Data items

___

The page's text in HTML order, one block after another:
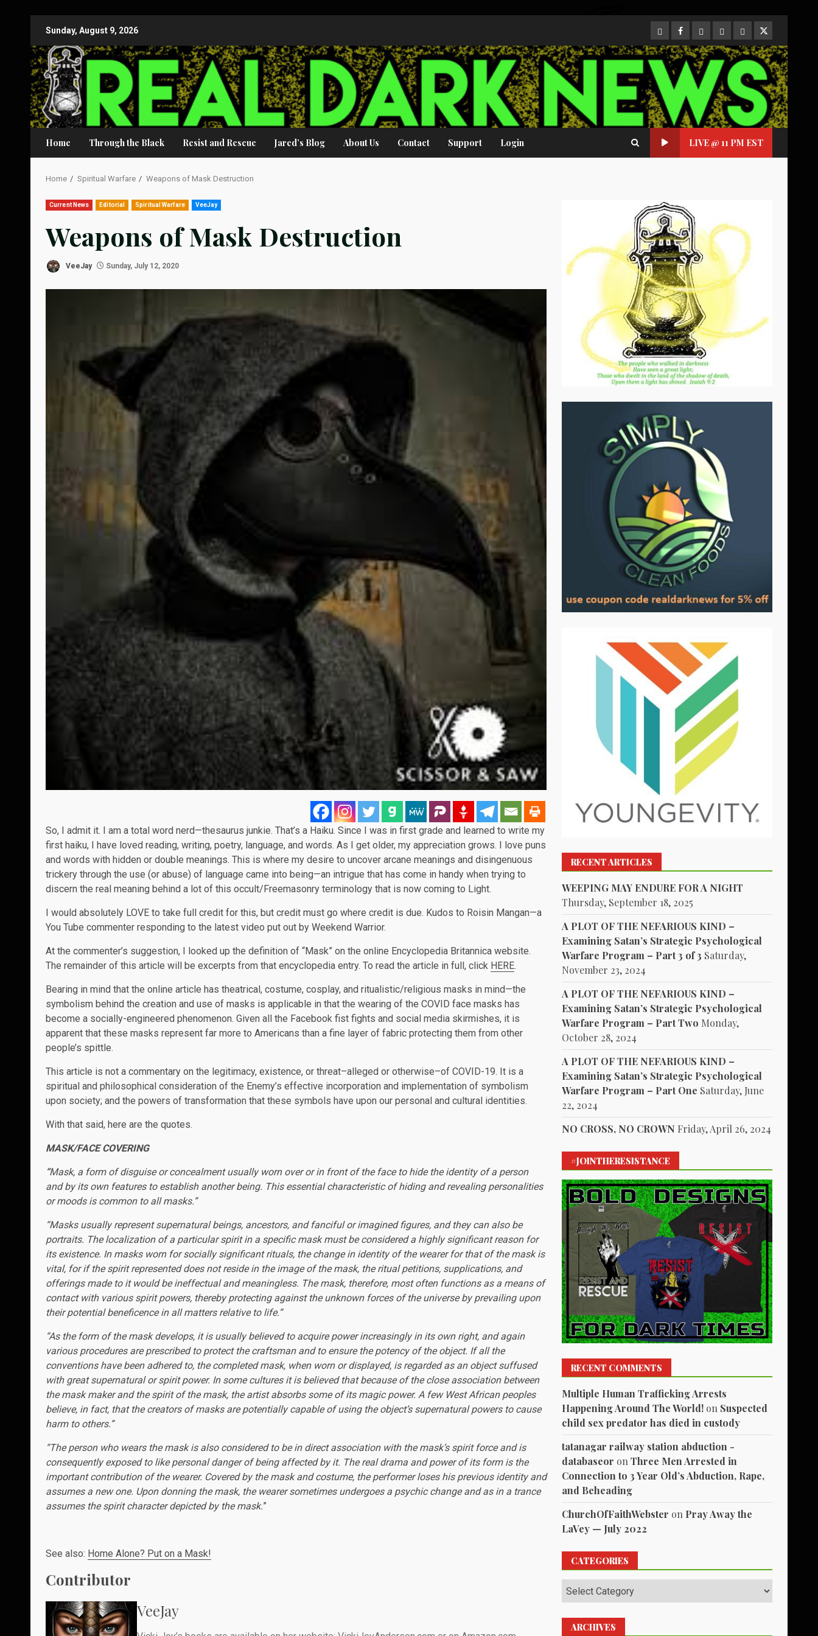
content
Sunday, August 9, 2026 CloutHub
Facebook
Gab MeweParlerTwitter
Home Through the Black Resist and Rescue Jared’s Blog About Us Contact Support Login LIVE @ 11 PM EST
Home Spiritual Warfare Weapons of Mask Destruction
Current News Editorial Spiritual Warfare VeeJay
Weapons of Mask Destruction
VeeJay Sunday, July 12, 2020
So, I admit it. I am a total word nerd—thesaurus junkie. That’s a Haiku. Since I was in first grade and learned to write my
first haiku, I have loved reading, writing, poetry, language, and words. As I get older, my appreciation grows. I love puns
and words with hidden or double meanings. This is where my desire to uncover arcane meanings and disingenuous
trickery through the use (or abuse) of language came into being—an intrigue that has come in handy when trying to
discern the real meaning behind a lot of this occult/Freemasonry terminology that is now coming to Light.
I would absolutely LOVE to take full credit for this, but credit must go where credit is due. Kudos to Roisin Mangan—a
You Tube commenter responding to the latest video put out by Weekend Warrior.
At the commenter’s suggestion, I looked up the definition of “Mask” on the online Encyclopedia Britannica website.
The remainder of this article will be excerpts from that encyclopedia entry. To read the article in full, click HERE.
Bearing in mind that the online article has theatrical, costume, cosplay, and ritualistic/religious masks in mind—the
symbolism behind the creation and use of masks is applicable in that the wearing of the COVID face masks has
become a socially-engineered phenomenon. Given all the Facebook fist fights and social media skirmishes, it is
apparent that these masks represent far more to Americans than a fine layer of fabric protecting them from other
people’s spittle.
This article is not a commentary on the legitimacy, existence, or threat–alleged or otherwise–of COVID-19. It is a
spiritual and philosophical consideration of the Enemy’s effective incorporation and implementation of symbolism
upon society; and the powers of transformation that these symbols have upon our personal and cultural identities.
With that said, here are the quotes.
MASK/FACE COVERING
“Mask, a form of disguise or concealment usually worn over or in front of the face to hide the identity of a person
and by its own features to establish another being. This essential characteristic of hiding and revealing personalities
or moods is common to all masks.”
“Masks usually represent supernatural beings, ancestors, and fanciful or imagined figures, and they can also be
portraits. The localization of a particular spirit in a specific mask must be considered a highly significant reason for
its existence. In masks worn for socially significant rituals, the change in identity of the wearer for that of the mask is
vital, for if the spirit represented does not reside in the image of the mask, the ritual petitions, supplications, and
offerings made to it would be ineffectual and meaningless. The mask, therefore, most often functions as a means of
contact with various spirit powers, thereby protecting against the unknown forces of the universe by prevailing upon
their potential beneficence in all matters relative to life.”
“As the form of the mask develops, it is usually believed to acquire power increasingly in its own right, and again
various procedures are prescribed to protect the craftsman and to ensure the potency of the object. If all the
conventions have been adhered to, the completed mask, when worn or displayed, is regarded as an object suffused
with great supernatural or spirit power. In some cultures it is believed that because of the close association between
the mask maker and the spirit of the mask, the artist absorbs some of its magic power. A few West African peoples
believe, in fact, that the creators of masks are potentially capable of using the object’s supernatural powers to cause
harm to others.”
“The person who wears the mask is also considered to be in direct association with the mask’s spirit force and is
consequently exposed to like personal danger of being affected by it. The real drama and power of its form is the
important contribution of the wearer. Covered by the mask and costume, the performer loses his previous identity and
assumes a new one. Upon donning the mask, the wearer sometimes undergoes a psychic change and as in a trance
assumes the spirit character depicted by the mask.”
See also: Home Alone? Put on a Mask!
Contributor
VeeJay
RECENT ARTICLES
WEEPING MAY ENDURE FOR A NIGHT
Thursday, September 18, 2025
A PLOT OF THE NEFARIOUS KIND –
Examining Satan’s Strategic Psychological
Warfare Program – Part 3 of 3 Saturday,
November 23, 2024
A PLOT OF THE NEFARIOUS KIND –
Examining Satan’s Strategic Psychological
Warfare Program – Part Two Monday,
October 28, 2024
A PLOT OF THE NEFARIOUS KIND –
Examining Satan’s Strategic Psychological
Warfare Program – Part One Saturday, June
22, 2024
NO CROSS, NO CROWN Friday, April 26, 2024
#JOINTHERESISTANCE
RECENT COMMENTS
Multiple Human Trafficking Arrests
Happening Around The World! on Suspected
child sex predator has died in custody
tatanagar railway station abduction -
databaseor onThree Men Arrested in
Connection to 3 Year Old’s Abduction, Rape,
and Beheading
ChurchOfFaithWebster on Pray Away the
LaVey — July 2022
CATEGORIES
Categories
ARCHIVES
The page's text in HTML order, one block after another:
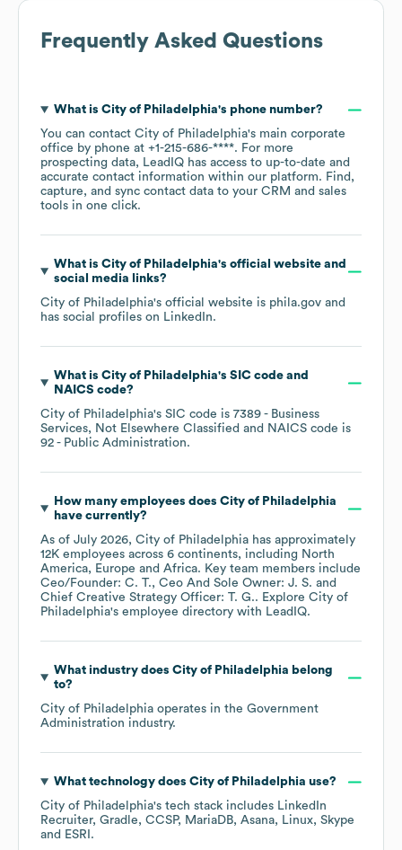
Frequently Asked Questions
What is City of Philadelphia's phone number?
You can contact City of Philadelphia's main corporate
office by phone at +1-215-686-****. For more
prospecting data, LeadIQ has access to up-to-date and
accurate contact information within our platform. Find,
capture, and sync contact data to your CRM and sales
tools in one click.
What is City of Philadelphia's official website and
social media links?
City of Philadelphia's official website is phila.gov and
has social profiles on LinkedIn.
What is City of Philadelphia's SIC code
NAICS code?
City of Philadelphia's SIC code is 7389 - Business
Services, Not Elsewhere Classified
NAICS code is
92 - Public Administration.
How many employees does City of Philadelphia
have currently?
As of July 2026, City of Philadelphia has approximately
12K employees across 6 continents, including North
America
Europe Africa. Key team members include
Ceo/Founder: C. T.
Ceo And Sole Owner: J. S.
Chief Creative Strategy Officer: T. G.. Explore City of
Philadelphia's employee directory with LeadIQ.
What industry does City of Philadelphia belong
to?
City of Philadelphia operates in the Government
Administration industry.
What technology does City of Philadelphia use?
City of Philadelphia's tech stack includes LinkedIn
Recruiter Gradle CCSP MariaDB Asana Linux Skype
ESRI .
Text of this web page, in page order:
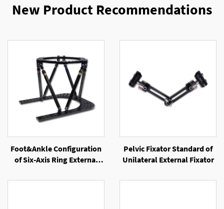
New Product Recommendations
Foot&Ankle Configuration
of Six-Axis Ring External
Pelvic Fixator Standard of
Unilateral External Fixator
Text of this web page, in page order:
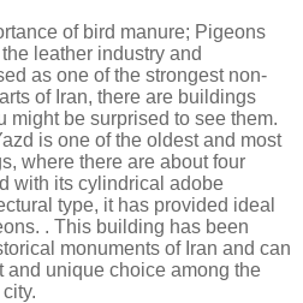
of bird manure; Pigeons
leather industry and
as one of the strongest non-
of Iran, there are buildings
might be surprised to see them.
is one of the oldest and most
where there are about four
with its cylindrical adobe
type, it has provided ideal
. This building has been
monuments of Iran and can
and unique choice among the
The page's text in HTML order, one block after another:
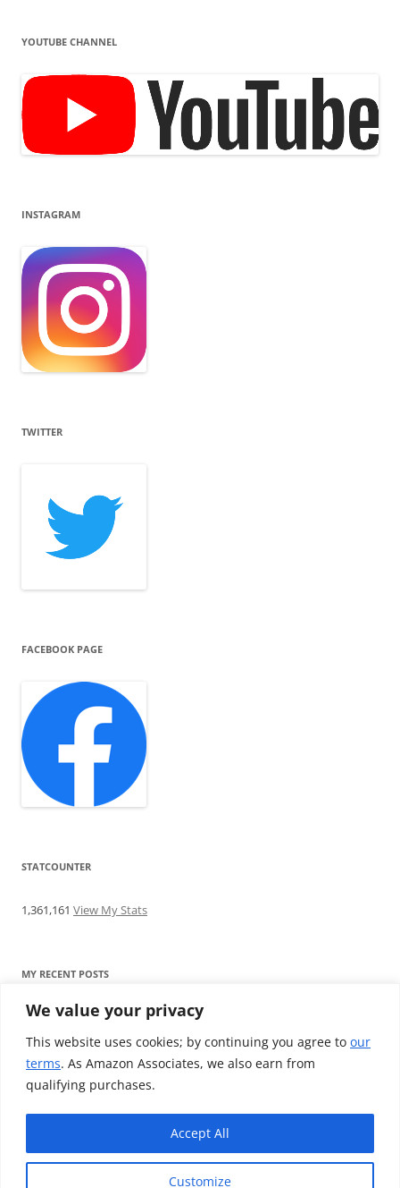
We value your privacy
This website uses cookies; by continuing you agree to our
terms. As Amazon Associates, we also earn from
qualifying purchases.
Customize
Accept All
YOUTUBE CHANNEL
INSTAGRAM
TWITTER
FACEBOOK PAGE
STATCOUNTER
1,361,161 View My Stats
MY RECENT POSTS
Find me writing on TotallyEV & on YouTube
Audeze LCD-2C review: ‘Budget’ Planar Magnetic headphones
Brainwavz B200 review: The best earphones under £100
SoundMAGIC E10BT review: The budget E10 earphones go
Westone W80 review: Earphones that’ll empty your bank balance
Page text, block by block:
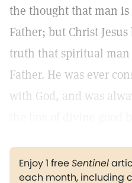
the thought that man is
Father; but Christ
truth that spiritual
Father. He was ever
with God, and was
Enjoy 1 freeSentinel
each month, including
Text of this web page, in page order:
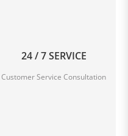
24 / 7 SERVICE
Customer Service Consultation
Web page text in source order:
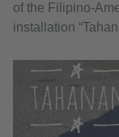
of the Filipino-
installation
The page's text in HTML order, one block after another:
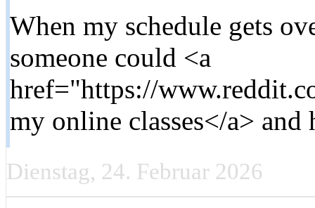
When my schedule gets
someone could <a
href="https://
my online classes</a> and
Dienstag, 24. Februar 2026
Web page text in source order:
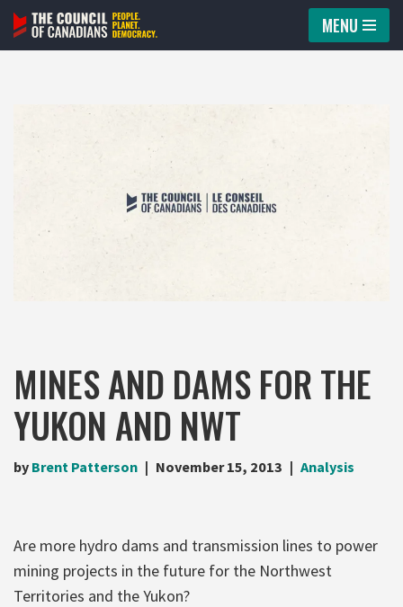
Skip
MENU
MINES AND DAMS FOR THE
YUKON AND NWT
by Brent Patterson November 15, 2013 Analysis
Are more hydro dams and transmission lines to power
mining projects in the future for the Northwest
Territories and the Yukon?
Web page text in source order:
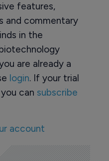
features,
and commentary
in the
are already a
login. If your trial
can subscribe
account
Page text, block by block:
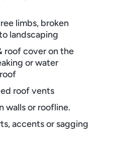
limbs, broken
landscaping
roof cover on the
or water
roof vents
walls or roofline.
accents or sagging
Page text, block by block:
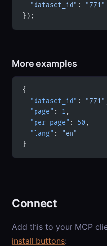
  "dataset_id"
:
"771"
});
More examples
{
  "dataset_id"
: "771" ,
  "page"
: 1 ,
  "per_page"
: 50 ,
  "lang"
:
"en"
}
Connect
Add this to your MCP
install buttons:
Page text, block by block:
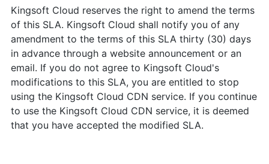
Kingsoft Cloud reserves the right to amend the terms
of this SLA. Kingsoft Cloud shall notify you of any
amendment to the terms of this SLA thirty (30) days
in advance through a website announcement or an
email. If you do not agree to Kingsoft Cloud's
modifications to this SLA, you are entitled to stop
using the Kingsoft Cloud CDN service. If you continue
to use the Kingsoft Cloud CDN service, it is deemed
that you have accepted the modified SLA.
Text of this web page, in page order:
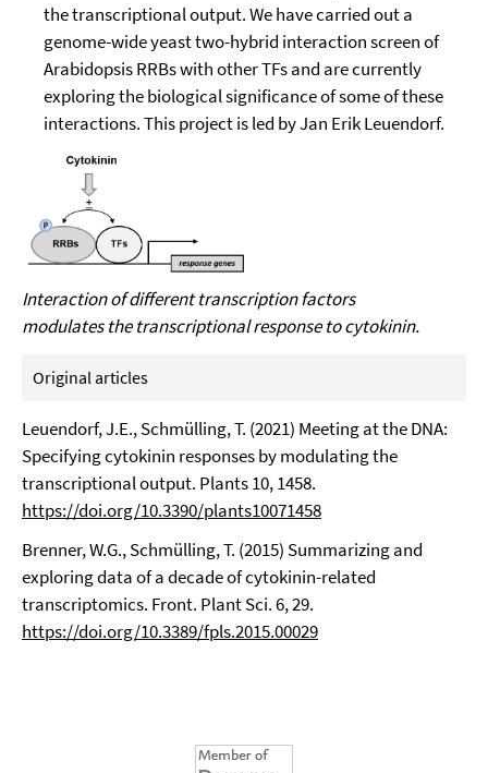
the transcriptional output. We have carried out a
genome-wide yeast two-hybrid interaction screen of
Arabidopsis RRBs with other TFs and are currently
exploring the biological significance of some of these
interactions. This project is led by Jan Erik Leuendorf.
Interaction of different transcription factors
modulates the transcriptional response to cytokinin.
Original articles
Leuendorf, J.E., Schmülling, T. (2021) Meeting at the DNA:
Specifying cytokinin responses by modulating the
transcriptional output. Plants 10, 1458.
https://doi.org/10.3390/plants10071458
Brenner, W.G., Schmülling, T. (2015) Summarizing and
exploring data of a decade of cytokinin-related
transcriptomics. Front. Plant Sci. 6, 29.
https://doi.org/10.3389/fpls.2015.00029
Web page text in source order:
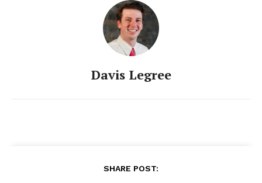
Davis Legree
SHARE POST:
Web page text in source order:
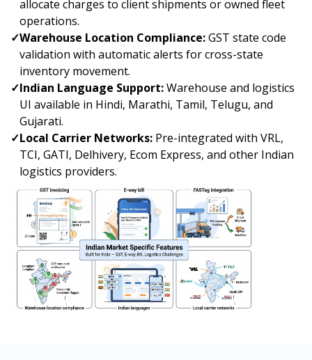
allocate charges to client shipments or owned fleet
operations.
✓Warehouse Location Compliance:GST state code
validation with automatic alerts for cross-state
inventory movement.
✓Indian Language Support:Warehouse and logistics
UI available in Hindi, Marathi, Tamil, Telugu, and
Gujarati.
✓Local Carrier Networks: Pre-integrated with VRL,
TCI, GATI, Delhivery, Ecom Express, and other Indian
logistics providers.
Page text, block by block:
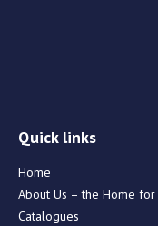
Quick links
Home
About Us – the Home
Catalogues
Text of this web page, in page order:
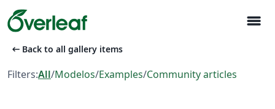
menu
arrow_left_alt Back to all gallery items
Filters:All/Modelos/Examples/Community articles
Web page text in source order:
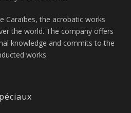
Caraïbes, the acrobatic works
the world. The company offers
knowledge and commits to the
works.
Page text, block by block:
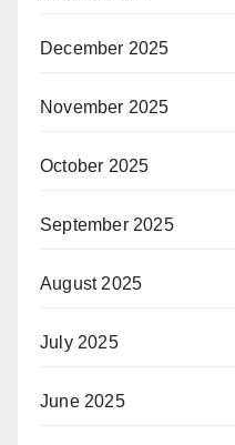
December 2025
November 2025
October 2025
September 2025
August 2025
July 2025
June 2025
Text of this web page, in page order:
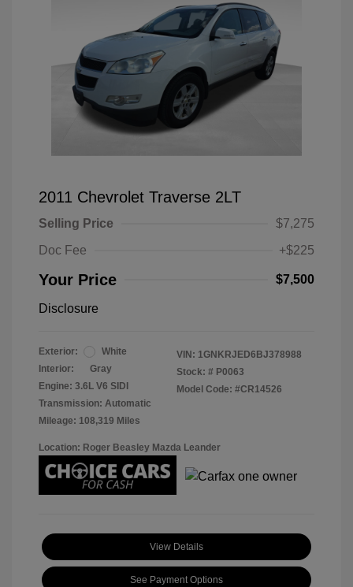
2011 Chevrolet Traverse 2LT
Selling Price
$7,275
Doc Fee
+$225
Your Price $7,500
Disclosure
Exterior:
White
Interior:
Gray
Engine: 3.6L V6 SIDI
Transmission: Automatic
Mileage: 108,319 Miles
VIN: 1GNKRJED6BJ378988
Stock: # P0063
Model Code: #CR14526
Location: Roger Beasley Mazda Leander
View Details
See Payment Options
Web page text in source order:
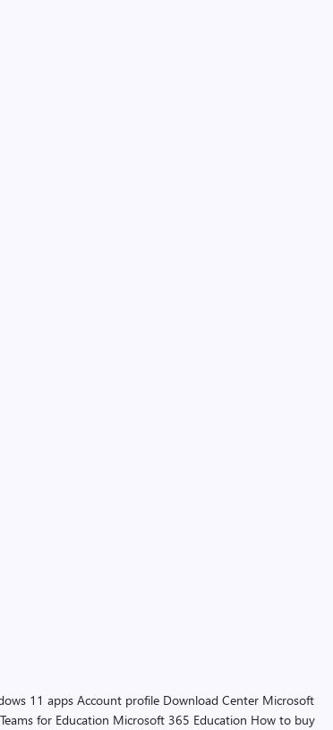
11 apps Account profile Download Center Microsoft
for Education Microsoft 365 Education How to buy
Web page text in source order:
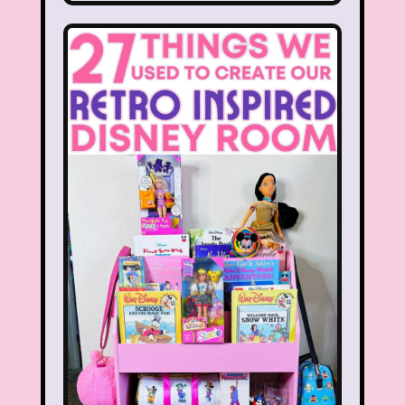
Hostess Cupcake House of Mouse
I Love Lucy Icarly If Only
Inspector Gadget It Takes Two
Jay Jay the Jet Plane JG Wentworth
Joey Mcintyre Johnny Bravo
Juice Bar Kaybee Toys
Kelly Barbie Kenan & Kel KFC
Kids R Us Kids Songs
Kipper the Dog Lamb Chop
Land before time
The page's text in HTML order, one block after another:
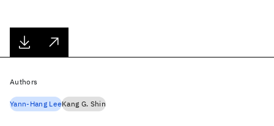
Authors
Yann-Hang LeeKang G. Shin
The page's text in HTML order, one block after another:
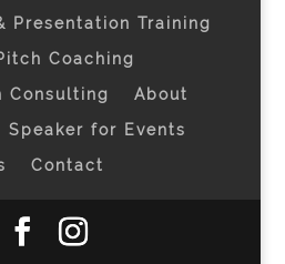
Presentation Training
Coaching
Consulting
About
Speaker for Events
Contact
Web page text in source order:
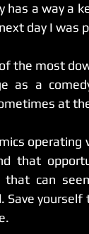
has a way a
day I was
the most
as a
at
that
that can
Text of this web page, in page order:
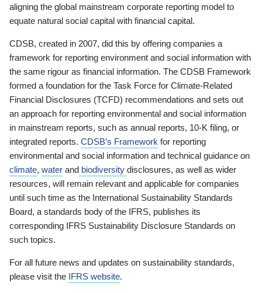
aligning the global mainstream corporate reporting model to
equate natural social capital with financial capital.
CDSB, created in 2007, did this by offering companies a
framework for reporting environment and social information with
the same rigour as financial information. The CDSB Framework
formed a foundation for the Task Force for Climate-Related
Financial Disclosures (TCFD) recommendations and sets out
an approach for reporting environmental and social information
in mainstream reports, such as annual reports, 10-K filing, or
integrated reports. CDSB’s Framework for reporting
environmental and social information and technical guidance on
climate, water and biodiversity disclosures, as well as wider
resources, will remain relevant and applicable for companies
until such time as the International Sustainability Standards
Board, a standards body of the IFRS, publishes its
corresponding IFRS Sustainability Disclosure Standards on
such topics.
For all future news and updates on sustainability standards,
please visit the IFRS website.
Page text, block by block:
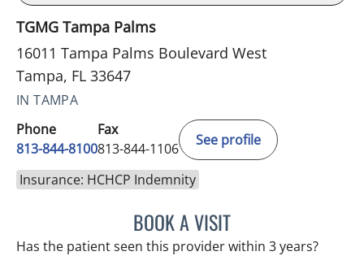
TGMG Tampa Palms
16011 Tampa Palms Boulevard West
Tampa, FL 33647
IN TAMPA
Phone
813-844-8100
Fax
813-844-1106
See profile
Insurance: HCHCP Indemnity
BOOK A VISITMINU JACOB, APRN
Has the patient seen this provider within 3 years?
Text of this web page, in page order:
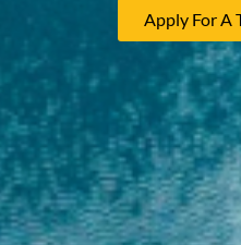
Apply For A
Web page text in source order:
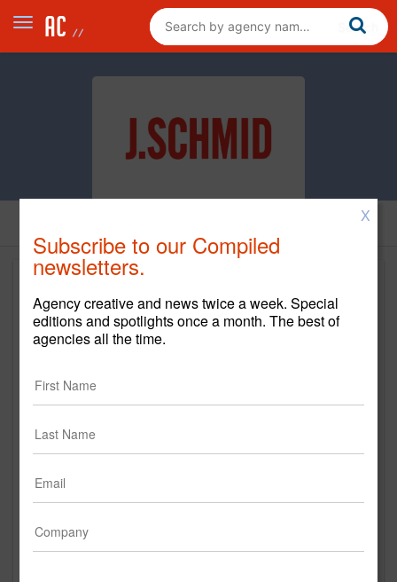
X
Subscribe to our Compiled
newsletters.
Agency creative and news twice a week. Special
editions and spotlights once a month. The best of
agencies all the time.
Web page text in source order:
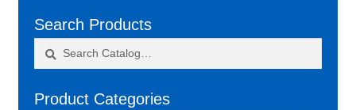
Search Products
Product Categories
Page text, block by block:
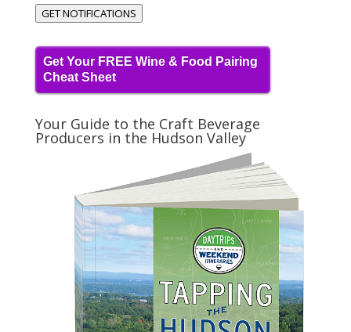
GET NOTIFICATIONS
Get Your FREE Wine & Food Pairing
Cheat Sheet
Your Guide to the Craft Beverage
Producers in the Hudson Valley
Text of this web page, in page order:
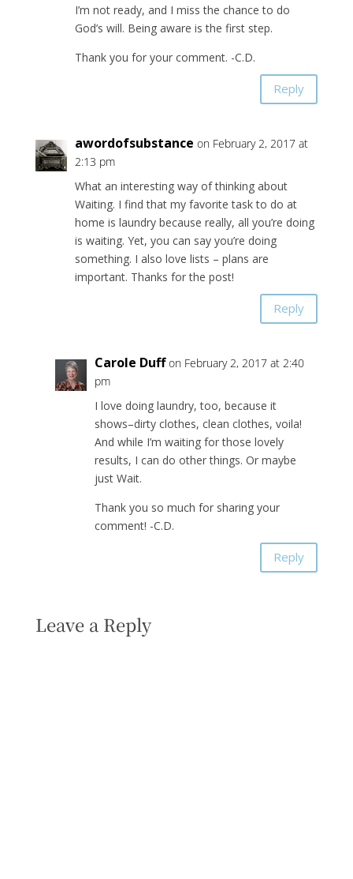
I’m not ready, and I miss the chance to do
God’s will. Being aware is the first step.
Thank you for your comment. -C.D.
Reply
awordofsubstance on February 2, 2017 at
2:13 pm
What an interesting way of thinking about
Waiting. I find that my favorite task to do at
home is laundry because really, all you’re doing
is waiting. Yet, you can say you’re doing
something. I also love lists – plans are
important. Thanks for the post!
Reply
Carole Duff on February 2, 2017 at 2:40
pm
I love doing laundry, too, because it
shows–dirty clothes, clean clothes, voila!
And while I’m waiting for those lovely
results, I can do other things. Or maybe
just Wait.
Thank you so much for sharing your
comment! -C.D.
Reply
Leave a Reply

___

Exercise brief — Exercise for the records above: copy only the lines from the one with "October 28, 2024" to the one with "accurate contact information", both ends kept, and drop the pictures.

Solution for this exercise —
October 28, 2024
A PLOT OF THE NEFARIOUS KIND –
Examining Satan’s Strategic Psychological
Warfare Program – Part One Saturday, June
22, 2024
NO CROSS, NO CROWN Friday, April 26, 2024
#JOINTHERESISTANCE
RECENT COMMENTS
Multiple Human Trafficking Arrests
Happening Around The World! on Suspected
child sex predator has died in custody
tatanagar railway station abduction -
databaseor onThree Men Arrested in
Connection to 3 Year Old’s Abduction, Rape,
and Beheading
ChurchOfFaithWebster on Pray Away the
LaVey — July 2022
CATEGORIES
Categories
ARCHIVES
The page's text in HTML order, one block after another:
Frequently Asked Questions
What is City of Philadelphia's phone number?
You can contact City of Philadelphia's main corporate
office by phone at +1-215-686-****. For more
prospecting data, LeadIQ has access to up-to-date and
accurate contact information within our platform. Find,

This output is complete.